= Tommy Ryan (Gaelic footballer) =

Irish Gaelic footballer

Tommy Ryan (born 1967) is an Irish former Gaelic footballer.

Born in Termon, County Donegal, he attended St Eunan's College. Termon has a small club, near Letterkenny, but had only been competing at junior level shortly before Ryan was picked for Donegal.

Ryan was part of the team that won the 1987 All-Ireland Under-21 Football Championship.

He made his championship debut against Armagh in 1988. He won an Ulster MFC in 1985, an Ulster and All-Ireland Under-21 in 1987, and an Ulster SFC and All-Ireland SFC in 1992. He returned from the U.S. in 1990 and played against Armagh in the 1990 Ulster Senior Football Championship final, won by Donegal, scoring 0–1 (and — seemingly — a first-half goal, ruled out when referee Damien Campbell pulled play back).

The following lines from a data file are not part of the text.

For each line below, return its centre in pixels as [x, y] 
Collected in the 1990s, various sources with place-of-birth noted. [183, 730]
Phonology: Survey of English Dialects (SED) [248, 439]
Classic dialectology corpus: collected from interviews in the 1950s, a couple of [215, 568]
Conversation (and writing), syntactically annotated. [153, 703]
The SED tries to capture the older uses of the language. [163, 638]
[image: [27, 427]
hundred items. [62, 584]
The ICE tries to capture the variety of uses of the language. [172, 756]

He was Donegal's top scorer in the 1992 Ulster SFC. He did not play in the All-Ireland final but started the semi-final win over Mayo at Croke Park on 16 August 1992. Ahead of the All-Ireland final, Ryan lost his place in the team to Manus Boyle, who gave a man of the match performance. The vote against Ryan's inclusion was tight (3–2). Ryan told the Sunday Independent in 2021 that he had "zero political clout. You had the county chairman Naul McCole (also a selector)… he was from Tony [Boyle]'s club and a neighbour of Declan [Bonner]'s… Seamus Bonner, one of the selectors, Seamus is from Donegal town which has Four Masters and Joyce McMullan is the only man on the team from that area… You had the two McHughs (Martin and James) in the half-forward line… the other position was between me and Manus… If there was going to be a switch there was only one way it was going to be accommodated and I was going to be the one to lose out and that was just it".

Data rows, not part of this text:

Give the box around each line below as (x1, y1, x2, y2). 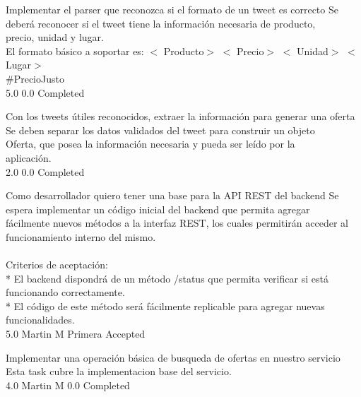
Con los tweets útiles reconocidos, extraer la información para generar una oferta (6, 109, 355, 124)
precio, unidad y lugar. (6, 30, 104, 45)
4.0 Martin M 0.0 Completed (6, 377, 130, 392)
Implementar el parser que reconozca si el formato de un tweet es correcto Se (6, 2, 338, 16)
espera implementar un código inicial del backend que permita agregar (6, 201, 310, 216)
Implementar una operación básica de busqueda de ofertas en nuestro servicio (6, 350, 341, 365)
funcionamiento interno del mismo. (6, 229, 156, 244)
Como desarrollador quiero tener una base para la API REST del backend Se (6, 188, 339, 203)
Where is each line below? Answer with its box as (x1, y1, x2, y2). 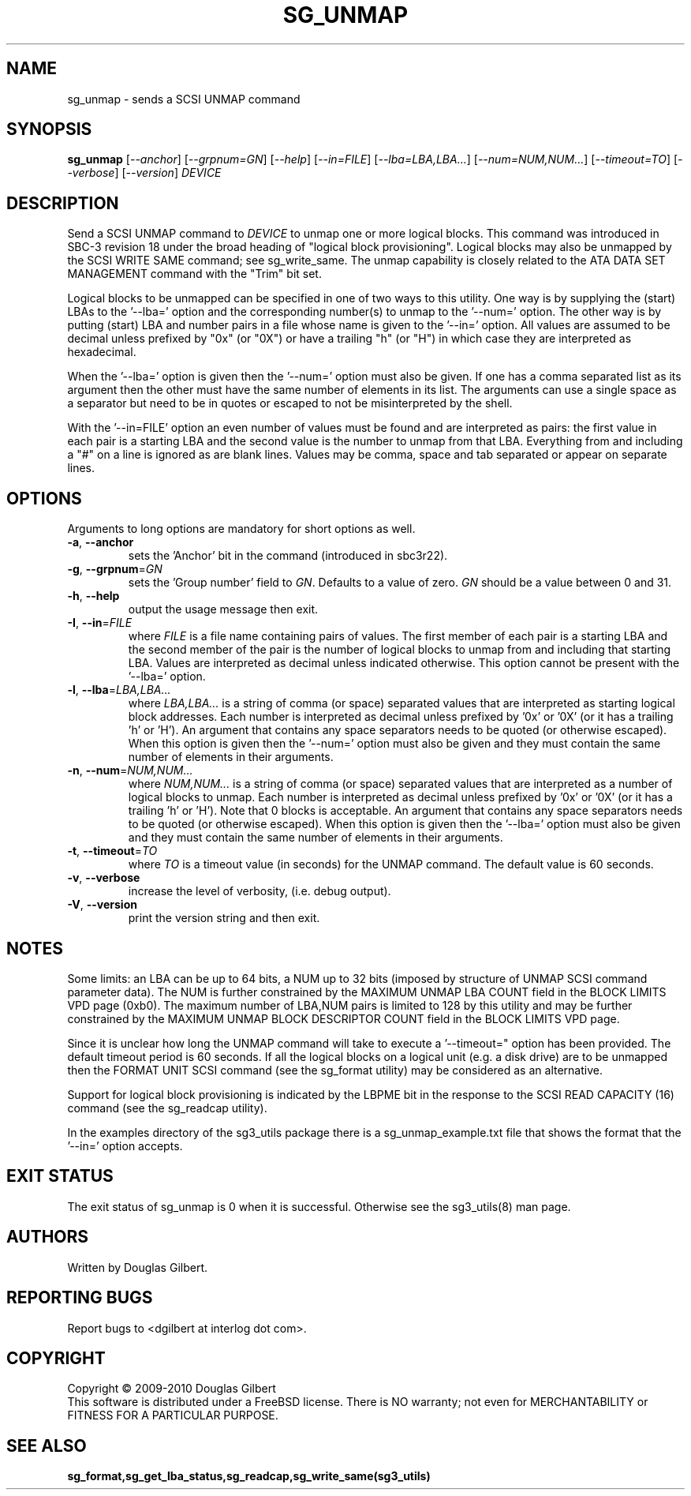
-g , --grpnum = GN (67, 562, 162, 576)
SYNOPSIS (6, 119, 92, 140)
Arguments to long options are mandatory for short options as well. (67, 522, 416, 536)
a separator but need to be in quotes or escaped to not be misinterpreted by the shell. (67, 396, 513, 411)
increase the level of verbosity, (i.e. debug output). (128, 884, 391, 898)
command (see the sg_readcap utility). (67, 1100, 267, 1115)
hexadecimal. (67, 345, 136, 359)
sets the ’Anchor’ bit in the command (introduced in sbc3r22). (128, 549, 448, 563)

Ryan returned to the team in the National Football League several weeks later. He was not selected for the 1993 Ulster final, which Donegal lost to Derry. Manager Brian McEniff, according to Ryan, admitted his omission had been a mistake. His last competitive game for his county was in April 1995.

He won 2 Trench Cups with Sligo.

Upon retiring as a player, he remained active in football, managing Termon to the club's second county final. He, alongside Tony Boyle, was part of John Joe Doherty's backroom team when Doherty managed Donegal.

In 2011, he was fined for not having a license for his pub. In 2014, he was disqualified from driving for 4 years for not providing a breath test when gardaí stopped his car.